Merkez Bankası (TCMB) kur konusundaki baskılara dayanamadı ve
9 ay aradan sonra kurları artıracak 'bir çeşit' müdahalede bulundu. Piyasalardaki tüm faizli enstrümanların getirisini belirleyen gecelik borçlanma faizini çeyrek puan indirdi. TL'nin getirisini azaltıp, döviz bozdurmanın cazibesini düşürdü. Çok uzun süredir
tamamen piyasaların beklentilerini karşılayan tercihler yapan TCMB'nin aldığı bu sürpriz karar önemli. Hatta, beklenmedik değişiklik TCMB'nin bundan sonra enflasyon dışında gerektiğinde büyüme ve ihracatın istikrarı için daha aktif bir para yönetimine geçebileceğinin ön sinyali olarak bile algılanabilir. Ancak bunun için yerine getirilmesi gereken başka şartlar var. TCMB'nin, iki gün önce Japonya'nın hem parasal gevşeme hem de döviz satın alarak yaptığı çift uçlu müdahaleye benzer bir tavırla yoluna devam etmesi,
yani faiz indirimine ek olarak piyasalardan döviz alımını artırması, müdahalenin ciddiyetini gösterecektir. Aksi taktirde çeyrek puan faiz indirimi kurlar üzerinde önemli bir etki yapabilecek bir değişiklik değil.
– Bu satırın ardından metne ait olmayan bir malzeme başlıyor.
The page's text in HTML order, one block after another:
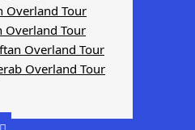
Overland Tour
Overland Tour
Overland Tour
Overland Tour
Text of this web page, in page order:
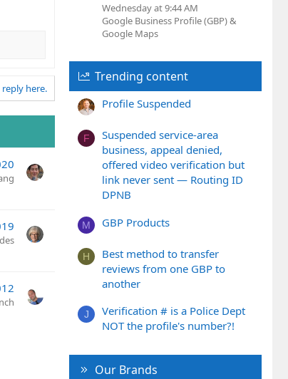
here.
Wednesday at 9:44 AM
Google Business Profile (GBP) &
Google Maps
Trending content
Profile Suspended
F
Suspended service-area
business, appeal denied,
offered video verification but
link never sent — Routing ID
DPNB
M GBP Products
H
Best method to transfer
reviews from one GBP to
another
J
Verification # is a Police Dept
NOT the profile's number?!
Our Brands

En fazla kurların aynı seviyede kalmasını, yani düşmemesini sağlayabilir. Ayrıca müdahalenin sadece faizle sınırlı bırakılması Merkez Bankası Başkanı Durmuş Yılmaz'ın daha önce de dile getirdiği "Müdahale etsem de döviz yükselmeyebilir" düşüncesinin piyasalarda genel kabul görmesi yanlışını doğuracaktır. Büyümeyle sürekli artan cari açığın hem düşük kur, hem de düşük faizin etkisiyle daha da yükselmesi de diğer bir risk unsurudur. Merkez Bankası'nın cari açık, dış dengeyi sağlayarak büyüme ve istihdam gibi birçok önemli sorunun çözümüne de katkı sağlayacak döviz fiyatlarındaki 'yeni denge'nin oluşumunda samimi davranıp davranmayacağını en kısa zamanda görmeliyiz.
Belki de bugün...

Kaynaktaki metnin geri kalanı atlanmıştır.